И, наконец, Сёдерстедт. Арто Сёдерстедт. Уникум. Йельм никогда раньше не встречал такого полицейского. Белый финн, как сам он без обиняков называл себя, был совершенно особым созданием. Йельм никак не мог отделаться от ощущения, что Сёдерстедт вовсе не полицейский; не потому, что он проявлял в чем-то непрофессионализм, совсем нет, а потому, что он действовал и говорил, как истинный интеллектуал, бесстрашный академик, свободно излагающий свои политические теории. Едва Йельм подумал об этом, как Сёдерстедт ответил на вопрос, который Йельм уже успел позабыть.
— Я бы не назвал это квартирой, но она удобно расположена. На Агнегатан. Однушка с кухонным закутком; ведь вся моя большая семья осталась в Вэстеросе. У меня пятеро детей, — пояснил он, повернувшись в сторону Йельма.
Мысль о том, что Сёдерстедт — человек во всех смыслах выдающийся, разрослась до астрономических размеров.
— Пятеро? — ошарашенно переспросил Йельм. — Неужели в Вэстеросе так скучно?
— Да нет, двое были сделаны в Баса.
— Ты служил в Финляндии? И как оно там?
— Нет… там я не работал в полиции. Я поздно стал копом. Были те, кто считал, что мне никогда им не стать.
Йельм похвалил себя за интуицию и стал прислушиваться к голосам за столом. Возможно, Сёдерстедт намекал на каких-то коллег из Вэстероса, а может, и на кого-то из присутствующих. Определить ему не удалось. Однако у него сложилось ощущение, что все, кроме него, хорошо понимают, кого имел в виду Сёдерстедт.
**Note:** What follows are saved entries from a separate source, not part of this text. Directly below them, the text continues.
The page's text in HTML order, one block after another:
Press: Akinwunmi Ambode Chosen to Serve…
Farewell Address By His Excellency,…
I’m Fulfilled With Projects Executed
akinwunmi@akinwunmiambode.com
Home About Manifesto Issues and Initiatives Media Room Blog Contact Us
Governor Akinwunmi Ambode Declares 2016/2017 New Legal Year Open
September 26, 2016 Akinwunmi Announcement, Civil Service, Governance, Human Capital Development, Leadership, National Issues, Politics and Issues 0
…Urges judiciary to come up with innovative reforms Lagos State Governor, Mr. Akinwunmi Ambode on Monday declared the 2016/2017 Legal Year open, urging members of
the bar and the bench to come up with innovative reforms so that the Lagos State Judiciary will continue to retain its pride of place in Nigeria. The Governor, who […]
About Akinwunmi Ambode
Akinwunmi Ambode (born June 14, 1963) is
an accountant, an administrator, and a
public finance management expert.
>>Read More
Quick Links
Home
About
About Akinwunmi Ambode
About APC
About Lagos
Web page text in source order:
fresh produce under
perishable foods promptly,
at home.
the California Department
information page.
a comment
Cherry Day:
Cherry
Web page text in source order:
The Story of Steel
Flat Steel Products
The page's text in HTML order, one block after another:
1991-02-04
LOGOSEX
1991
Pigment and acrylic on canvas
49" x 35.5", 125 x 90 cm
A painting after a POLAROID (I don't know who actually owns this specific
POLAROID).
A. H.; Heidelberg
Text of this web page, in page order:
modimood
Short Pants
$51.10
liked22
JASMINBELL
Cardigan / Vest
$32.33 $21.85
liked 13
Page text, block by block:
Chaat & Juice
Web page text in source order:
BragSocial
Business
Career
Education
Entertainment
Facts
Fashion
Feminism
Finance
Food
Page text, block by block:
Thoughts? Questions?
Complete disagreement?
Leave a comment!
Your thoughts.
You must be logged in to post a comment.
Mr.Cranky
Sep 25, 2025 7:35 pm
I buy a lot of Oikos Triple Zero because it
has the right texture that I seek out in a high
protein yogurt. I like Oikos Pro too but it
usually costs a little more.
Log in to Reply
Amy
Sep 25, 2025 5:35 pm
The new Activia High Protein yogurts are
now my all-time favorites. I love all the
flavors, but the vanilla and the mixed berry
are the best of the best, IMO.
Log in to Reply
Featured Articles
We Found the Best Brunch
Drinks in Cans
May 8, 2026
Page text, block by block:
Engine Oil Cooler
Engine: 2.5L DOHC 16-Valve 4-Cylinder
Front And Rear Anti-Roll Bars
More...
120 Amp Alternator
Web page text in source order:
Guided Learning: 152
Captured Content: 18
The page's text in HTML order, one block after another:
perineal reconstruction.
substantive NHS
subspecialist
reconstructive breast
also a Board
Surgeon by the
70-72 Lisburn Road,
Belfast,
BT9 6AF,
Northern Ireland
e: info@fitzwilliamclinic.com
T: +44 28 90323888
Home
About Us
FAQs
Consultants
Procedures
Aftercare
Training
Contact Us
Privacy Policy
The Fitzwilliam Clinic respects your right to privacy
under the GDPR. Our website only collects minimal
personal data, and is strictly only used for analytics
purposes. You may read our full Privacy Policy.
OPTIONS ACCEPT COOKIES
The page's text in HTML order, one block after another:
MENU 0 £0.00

Впрочем, долго гадать ему не пришлось.
— Я сказал только, что тебе не стоит агитировать тут за коммунистов, — сквозь зубы пробормотал Вигго Нурландер. Вилка в его руке слегка подрагивала.
— Ты сказал не это, — ответил Сёдерстедт, пристально глядя на Нурландера.
— Не подеритесь! — неожиданно произнесла Черстин Хольм.
Нурландер бросил вилку на поднос, молча встал и понес его в мойку. Даже в состоянии сильнейшего гнева он поставил поднос точно на полагающееся ему место, скомкал салфетку и бросил ее в корзину именно для салфеток.
Йельм оглядел лица тех, кто сидел вокруг них в ресторане. Заметил одну-две откровенно саркастические улыбки. Он криво улыбнулся в ответ.
Посторонитесь, посторонние!
Мы в самом центре бури.
Черстин Хольм повернулась к Сёдерстедту:
— Прости его. У нас есть дела поважнее, чем устраивать тут разборки.
— Он заткнул мне рот, — хмуро пробормотал Сёдерстедт. Примерно минуту он прикидывал, стоит ли начинать драку. А затем сказал:
— И притащил сюда всех иностранцев. За исключением черномазых, конечно.
Сёдерстедт провел рукой по своим тонким, белым, как мел, волосам.